If you compare your in-situ data with the results of the C2RCC computation you will see if they match already quite well. As you said, maybe no adaptation is needed.

Thank you Marco
I am trying to apply de C2RCC processor to a resampled and subseted (both at 10 meters) product level L1C, but it takes so long
My computer is a i5-5 with 8Gb RAM and SSD 480Gb.
Does it should be faster or is normal?

Yes, at a resolution of 10m it takes some time, especially when only having 8GB. What do you mean by “it takes long”. Is it hours or days?
Do speed up you can disable the computation of uncertainty bands. This takes a good part of the computing time.

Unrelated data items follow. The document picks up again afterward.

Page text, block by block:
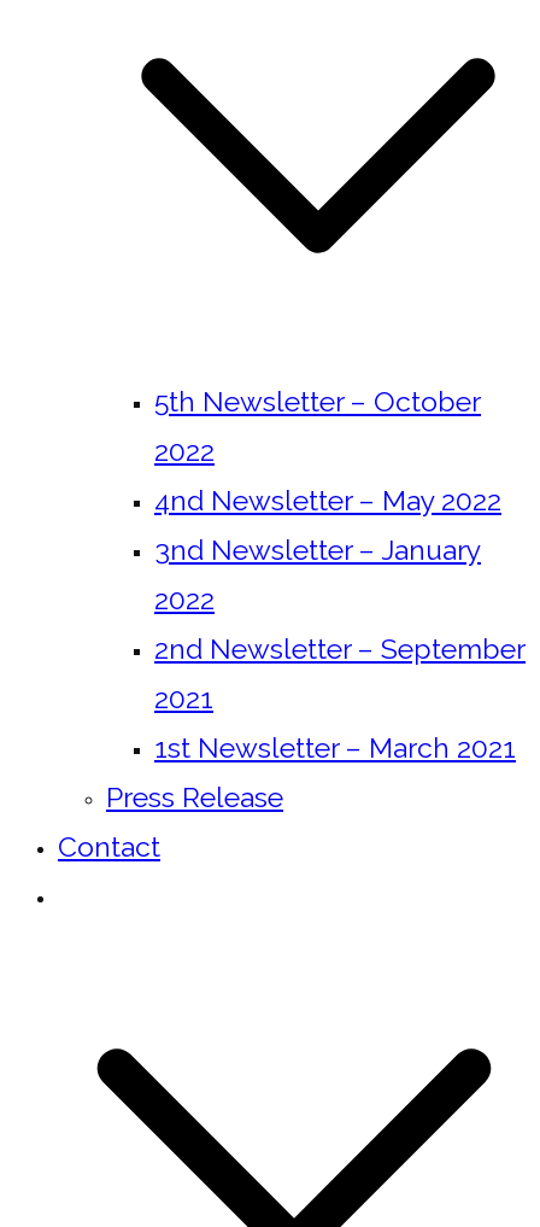
5th Newsletter – October
2022
4nd Newsletter – May 2022
3nd Newsletter – January
2022
2nd Newsletter – September
2021
1st Newsletter – March 2021
Press Release
Contact

It takes a few hours but I will be processing several products for different dates in the future, so I need to make this a little more dynamic.

I’m going to try these two options

  • lower the spatial resolution
  • ignore the uncertainty bands

Thank you very much, Marco

If you are processing several scenes, use GPT. It helps reducing processing time.

Wow! now it flies! less than a minute using a subset of 10m resolution (B2 band) and resampling with 60m (B1 band).
however the chla_conc and tsm_conc looks pixelated while the resampled bands look perfectly fine.
I will continue testing with the 10m resolution but ignoring the uncertity bands.

Yes, the results can be a bit noise. This is a known issue.